Was kann Europa unternehmen? Richtlinien zur Frage, wer als Beschäftigter soziale Rechte haben sollten? Für Jutta Steinruck als Mitglied des Ausschusses für Beschäftigung und Soziales im Europäischen Parlament würde eine solche Forderung von Seiten der Journalistengewerkschaften sicherlich logisch erscheinen. Die Vertreter der Gewerkschaften machten allerdings deutlich, dass die Organisationen in Europa hier unterschiedliche Ansätze verfolgen.
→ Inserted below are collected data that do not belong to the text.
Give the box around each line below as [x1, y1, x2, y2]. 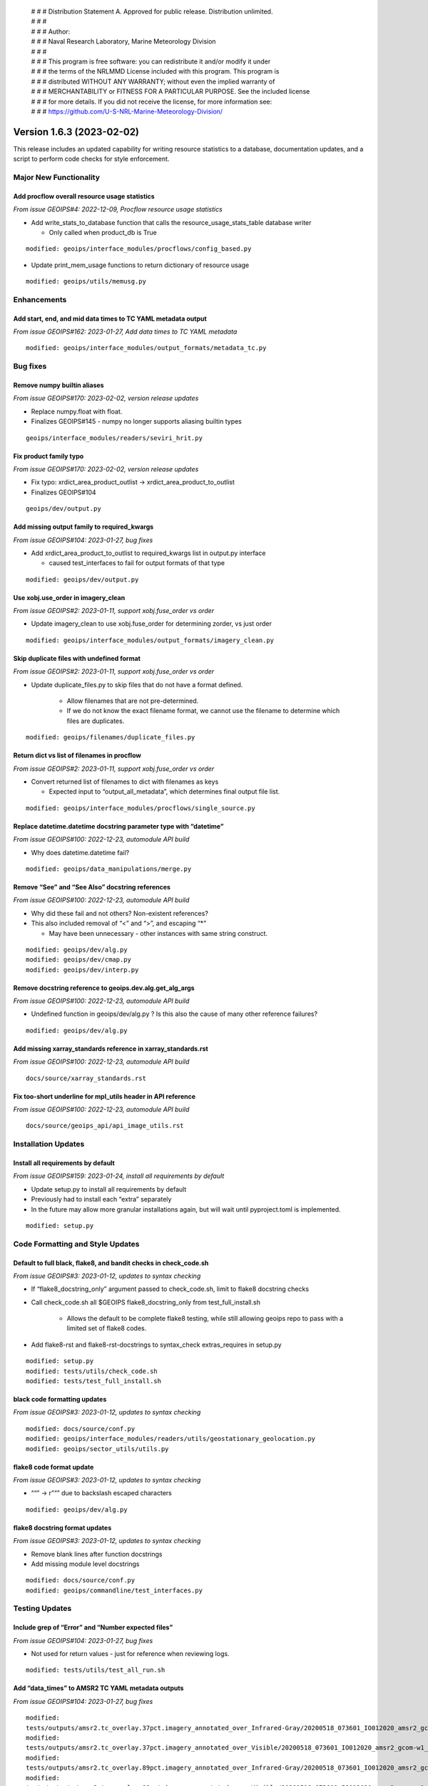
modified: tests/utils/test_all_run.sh [26, 1666, 165, 1675]
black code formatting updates [13, 1395, 107, 1404]
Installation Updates [13, 1139, 85, 1149]
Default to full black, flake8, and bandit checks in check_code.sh [13, 1258, 209, 1267]
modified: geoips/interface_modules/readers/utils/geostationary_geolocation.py [26, 1435, 316, 1443]
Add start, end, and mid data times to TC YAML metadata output [13, 314, 207, 323]
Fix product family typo [13, 452, 84, 460]
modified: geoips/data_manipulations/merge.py [26, 864, 192, 873]
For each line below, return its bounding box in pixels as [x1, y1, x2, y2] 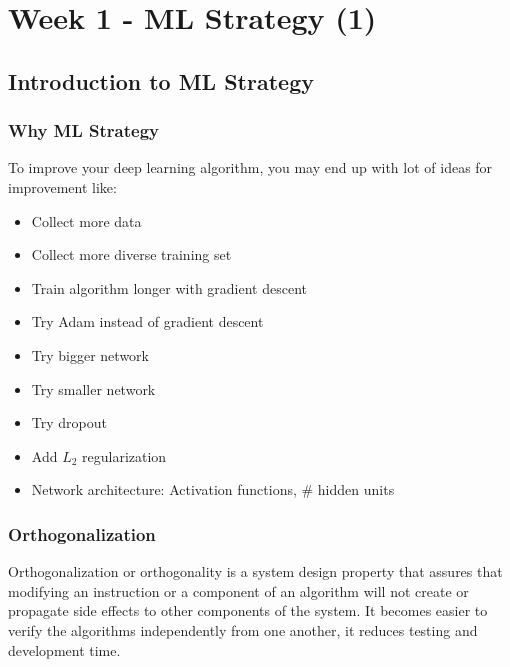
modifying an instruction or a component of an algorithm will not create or [8, 580, 469, 601]
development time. [8, 639, 121, 660]
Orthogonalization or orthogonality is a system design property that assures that [8, 561, 503, 582]
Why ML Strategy [8, 118, 159, 143]
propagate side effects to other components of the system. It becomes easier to [8, 600, 488, 621]
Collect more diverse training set [31, 244, 232, 265]
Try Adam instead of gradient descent [31, 311, 264, 332]
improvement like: [8, 176, 117, 197]
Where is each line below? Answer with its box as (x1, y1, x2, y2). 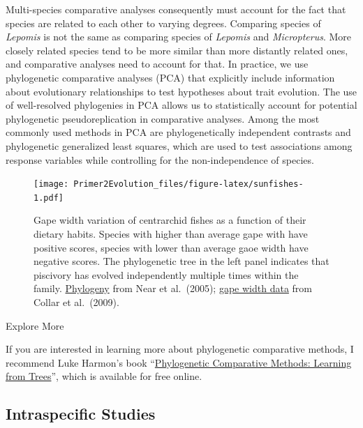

Während es in Frankreich ein Gesetz gibt, nach dem freie Mitarbeiter in den Medien als Angestellte zu behandeln sind, wird in Skandinavien hohen Wert darauf gelegt, dass Freie als Selbständige gelten. Gemeinsam ist beiden Konzepten allerdings, dass soziale Sicherheit für Freie in beiden Welten vorhanden sein soll.

Gerade für Freie, die europaweit arbeiten, wird das fehlende Netz zum Problem. Ein Beispiel: Ein französischer Fotograf, der für eine deutsche Bildagentur tätig ist, wurde bei der Revolution in Tunesien durch einen Schuss tödlich verletzt. Seine Familie bekommt aber keine Leistungen. Nach französischem Recht hätte er einen Anspruch gehabt - er hätte als Angestellter gegolten und entsprechend eine Unfallversicherung gehabt. Nach deutschem Recht galt er jedoch als Selbständiger, - diese müssen sich selbst versichern. Vermutlich war dem Fotojournalisten das nicht einmal bekannt, sonst hätte er sich wahrscheinlich auch entsprechend selbst versichert. Nur elf Prozent der Freien und nur 25 Prozent aller freien Bildjournalisten versichern sich jedoch - auf eigene Kosten - gegen Arbeitsunfälle.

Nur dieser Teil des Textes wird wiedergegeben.